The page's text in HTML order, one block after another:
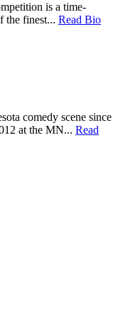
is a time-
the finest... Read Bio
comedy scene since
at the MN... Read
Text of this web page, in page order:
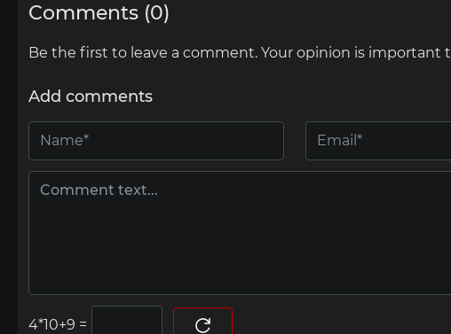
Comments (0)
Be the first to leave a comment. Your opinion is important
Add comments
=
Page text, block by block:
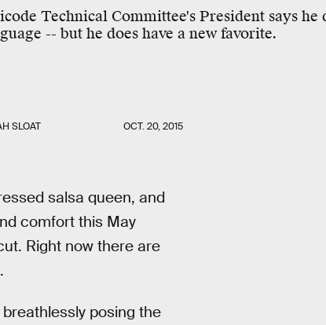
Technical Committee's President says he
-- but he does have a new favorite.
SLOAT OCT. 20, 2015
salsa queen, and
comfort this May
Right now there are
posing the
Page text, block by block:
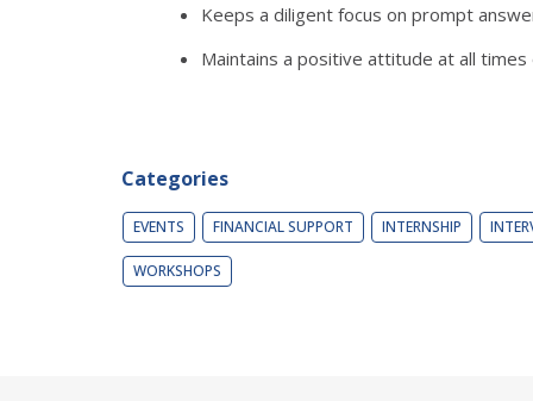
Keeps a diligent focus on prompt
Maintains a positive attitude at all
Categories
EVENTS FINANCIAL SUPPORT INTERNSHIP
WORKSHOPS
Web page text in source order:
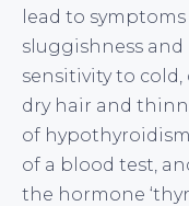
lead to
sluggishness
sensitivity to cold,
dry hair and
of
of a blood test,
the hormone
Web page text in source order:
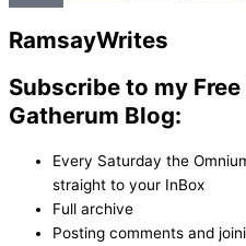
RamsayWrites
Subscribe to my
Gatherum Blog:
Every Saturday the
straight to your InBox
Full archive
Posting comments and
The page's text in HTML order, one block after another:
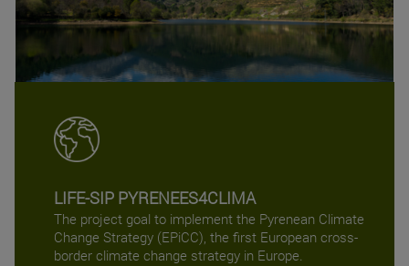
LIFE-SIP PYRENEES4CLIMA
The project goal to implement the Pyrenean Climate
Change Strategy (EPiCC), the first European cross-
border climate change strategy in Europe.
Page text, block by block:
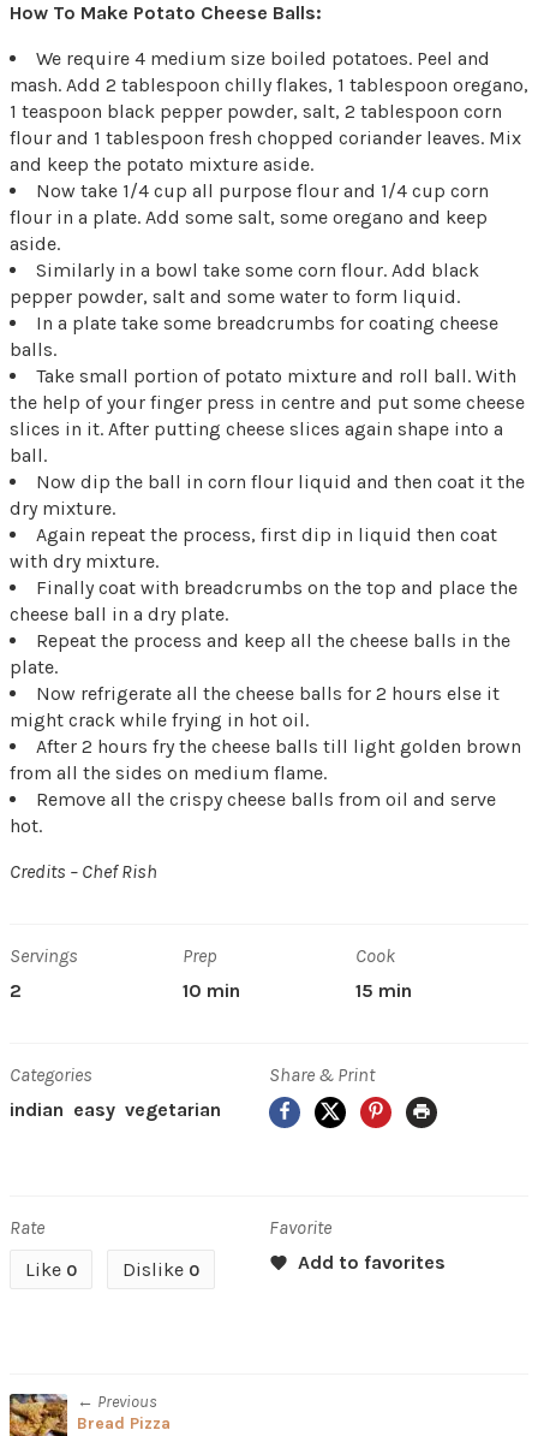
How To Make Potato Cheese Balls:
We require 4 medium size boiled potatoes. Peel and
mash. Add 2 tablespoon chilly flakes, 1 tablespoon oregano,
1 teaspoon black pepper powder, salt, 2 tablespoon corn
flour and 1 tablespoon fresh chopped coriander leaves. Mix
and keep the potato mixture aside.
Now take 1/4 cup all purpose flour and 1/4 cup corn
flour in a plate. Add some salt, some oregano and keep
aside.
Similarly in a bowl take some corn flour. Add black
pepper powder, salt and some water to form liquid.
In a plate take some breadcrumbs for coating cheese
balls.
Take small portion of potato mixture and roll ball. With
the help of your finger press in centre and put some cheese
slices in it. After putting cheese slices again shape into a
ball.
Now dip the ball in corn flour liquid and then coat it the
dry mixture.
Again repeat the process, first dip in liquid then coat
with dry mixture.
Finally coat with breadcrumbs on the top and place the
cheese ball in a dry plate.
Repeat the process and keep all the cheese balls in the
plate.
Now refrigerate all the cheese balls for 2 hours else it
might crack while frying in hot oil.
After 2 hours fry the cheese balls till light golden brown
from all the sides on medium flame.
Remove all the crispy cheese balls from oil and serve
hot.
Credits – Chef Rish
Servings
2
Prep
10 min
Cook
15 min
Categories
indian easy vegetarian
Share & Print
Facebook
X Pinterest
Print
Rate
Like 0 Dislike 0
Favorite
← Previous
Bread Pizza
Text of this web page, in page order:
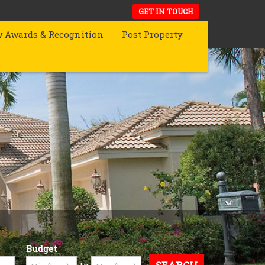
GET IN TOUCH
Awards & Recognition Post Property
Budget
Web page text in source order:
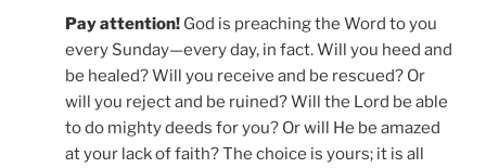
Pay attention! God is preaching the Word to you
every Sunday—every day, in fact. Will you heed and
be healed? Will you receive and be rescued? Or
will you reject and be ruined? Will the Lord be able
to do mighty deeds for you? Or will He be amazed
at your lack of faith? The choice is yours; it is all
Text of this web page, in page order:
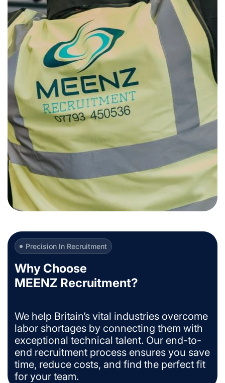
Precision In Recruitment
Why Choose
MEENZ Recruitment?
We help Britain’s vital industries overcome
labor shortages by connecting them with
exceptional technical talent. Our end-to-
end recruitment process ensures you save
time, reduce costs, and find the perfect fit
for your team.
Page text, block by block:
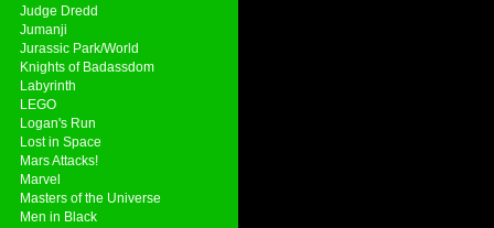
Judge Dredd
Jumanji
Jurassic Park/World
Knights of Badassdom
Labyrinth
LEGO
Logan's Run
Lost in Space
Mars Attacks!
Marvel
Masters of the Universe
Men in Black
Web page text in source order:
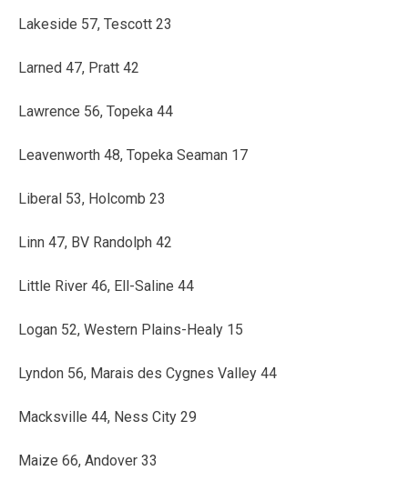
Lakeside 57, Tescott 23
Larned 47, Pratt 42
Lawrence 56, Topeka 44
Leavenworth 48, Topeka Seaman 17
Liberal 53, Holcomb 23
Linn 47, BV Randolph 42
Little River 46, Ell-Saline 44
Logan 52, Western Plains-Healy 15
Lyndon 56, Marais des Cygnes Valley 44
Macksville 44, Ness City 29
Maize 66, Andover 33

## Exercise objective
Where does the word "first" occur in the records? Return every line that holds it.

## The completed task
Be the first to leave a comment. Your opinion is important
Change Strategy (EPiCC), the first European cross-
Again repeat the process, first dip in liquid then coat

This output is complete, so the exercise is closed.